At $0 for the piezo (from an old musical Christmas card) I can afford to replace it if it gives up the ghost. Maybe I could just add an N channel mosfet to the circuit with the gate connected to the P channel drain and the drain/source connected between the piezo input and Gnd. That way when the P channel turns on the N channel turns off. When the P channel turns off the N channel turns on and discharges the piezo. PS. I still cannot work out why the P channel mosfet did not seem to work at all. I put a DMM across the Drain/Source and it did not change regardless of whether the LED was on or off. It just sat on 5v and stayed there I would have expected it to drop to zero when the base was pulled low. Do I have to do anything with it to drain off the gate charge, like with an N channel? eg. should I tie the gate high with a 10k say? J #### John Popelish Jan 1, 1970 0 Peter said: Thanks for that. That would explain why I got a faint hum when I paralleled the piezo with the DMM. At$0 for the piezo (from an old musical Christmas card) I can afford
to replace it if it gives up the ghost.

Maybe I could just add an N channel mosfet to the circuit with the
gate connected to the P channel drain and the drain/source connected
between the piezo input and Gnd. That way when the P channel turns on
the N channel turns off. When the P channel turns off the N channel
turns on and discharges the piezo.

Should work.
PS. I still cannot work out why the P channel mosfet did not seem to
work at all. I put a DMM across the Drain/Source and it did not change
regardless of whether the LED was on or off.

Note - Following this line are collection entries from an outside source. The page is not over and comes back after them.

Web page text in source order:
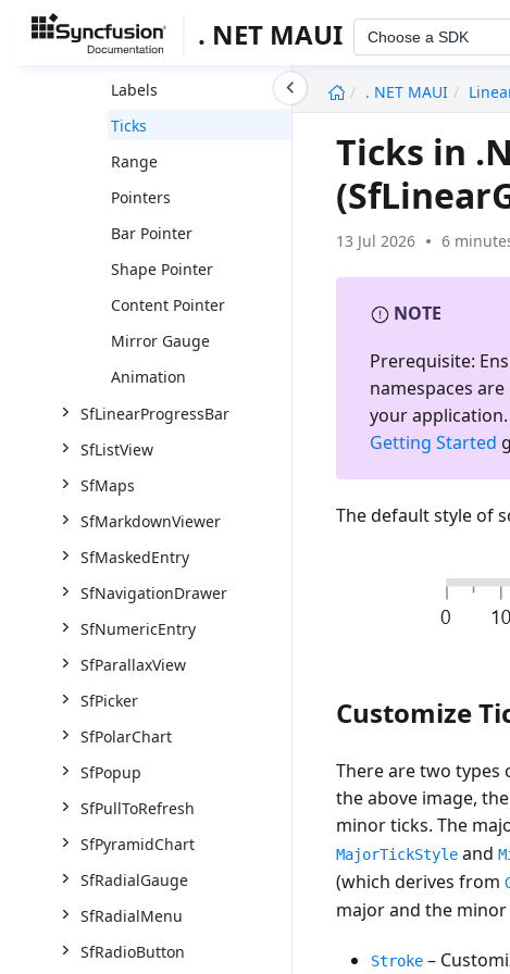
. NET MAUI Choose a SDK
. NET MAUI
Scale
Labels
Ticks
Range
Pointers
Bar Pointer
Shape Pointer
Content Pointer
Mirror Gauge
Animation
SfLinearProgressBar
SfListView
SfMaps
SfMarkdownViewer
SfMaskedEntry
SfNavigationDrawer
SfNumericEntry
SfParallaxView
SfPicker
SfPolarChart
SfPopup
SfPullToRefresh
SfPyramidChart
SfRadialGauge
SfRadialMenu
SfRadioButton
Ticks in
13 Jul 2026 6
NOTE
Prerequisite:
namespaces
your
Getting Started
The default style of
Customize
There are two types
the above image,
minor ticks. The
MajorTickStyle and
(which derives from
major and the minor
Stroke –
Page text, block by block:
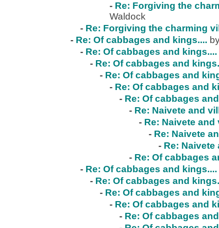
- Re: Forgiving the
Waldock
- Re: Forgiving the charming
- Re: Of cabbages and kings....
- Re: Of cabbages and kings....
- Re: Of cabbages and
- Re: Of cabbages and
- Re: Of cabbages and
- Re: Of cabbages
- Re: Naivete and
- Re: Naivete and
- Re: Naivete
- Re:
- Re: Of cabbages
- Re: Of cabbages and kings....
- Re: Of cabbages and
- Re: Of cabbages and
- Re: Of cabbages and
- Re: Of cabbages
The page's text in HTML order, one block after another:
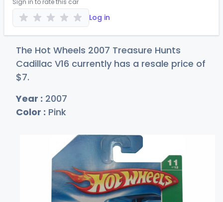
Sign in to rate this car
Log in
The Hot Wheels 2007 Treasure Hunts
Cadillac V16 currently has a resale price of
$7.
Year : 2007
Color : Pink
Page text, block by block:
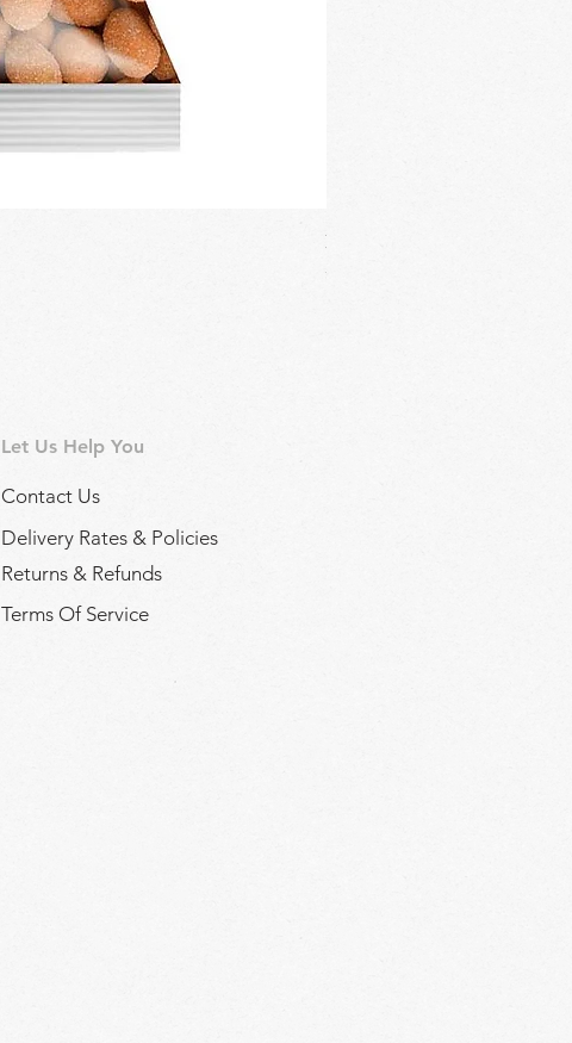
Regina Kalamon Olive Spread
Price
£2.90
Let Us Help You
Contact Us
Delivery Rates & Policies
Returns & Refunds
Terms Of Service
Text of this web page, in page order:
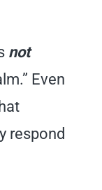
not
Even
respond
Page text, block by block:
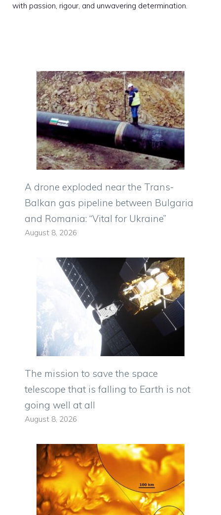
with passion, rigour, and unwavering determination.
A drone exploded near the Trans-
Balkan gas pipeline between Bulgaria
and Romania: “Vital for Ukraine”
August 8, 2026
The mission to save the space
telescope that is falling to Earth is not
going well at all
August 8, 2026
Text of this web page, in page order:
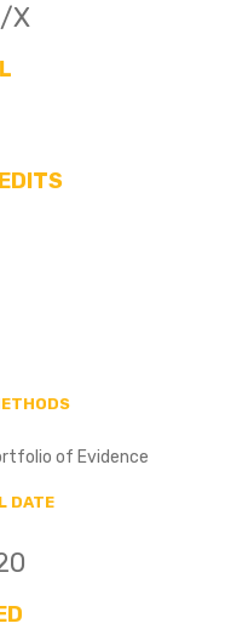
X
of Evidence
DATE
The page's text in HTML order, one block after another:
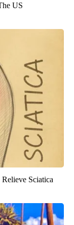
US
Sciatica
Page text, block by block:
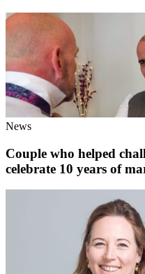
News
Couple who helped
celebrate 10 years of
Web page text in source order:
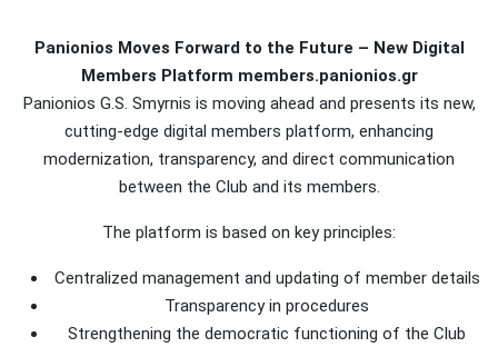
Panionios Moves Forward to the Future – New Digital
Members Platform members.panionios.gr
Panionios G.S. Smyrnis is moving ahead and presents its new,
cutting-edge digital members platform, enhancing
modernization, transparency, and direct communication
between the Club and its members.
The platform is based on key principles:
Centralized management and updating of member details
Transparency in procedures
Strengthening the democratic functioning of the Club
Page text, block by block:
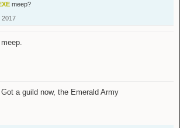
meep?
2017
meep.
Got a guild now, the Emerald Army

It just sat on 5v and
stayed there I would have expected it to drop to zero when the base
was pulled low. Do I have to do anything with it to drain off the gate
charge, like with an N channel? eg. should I tie the gate high with a
10k say?

I don't think the problem was with the switch (transistor or mosfet).
Your approach simply did not have a mechanism to discharge the voltage
applied to the piezo after the switch turned off. The first pulse
charged it to 5 volts and it stayed there after the switch opened, and
was still there for all the future pulses.

The two mosfet push pull inverter does not have this problem. But I
doubt it sounds much different than a single transistor driving the
parallel combination of the piezo and a resistor.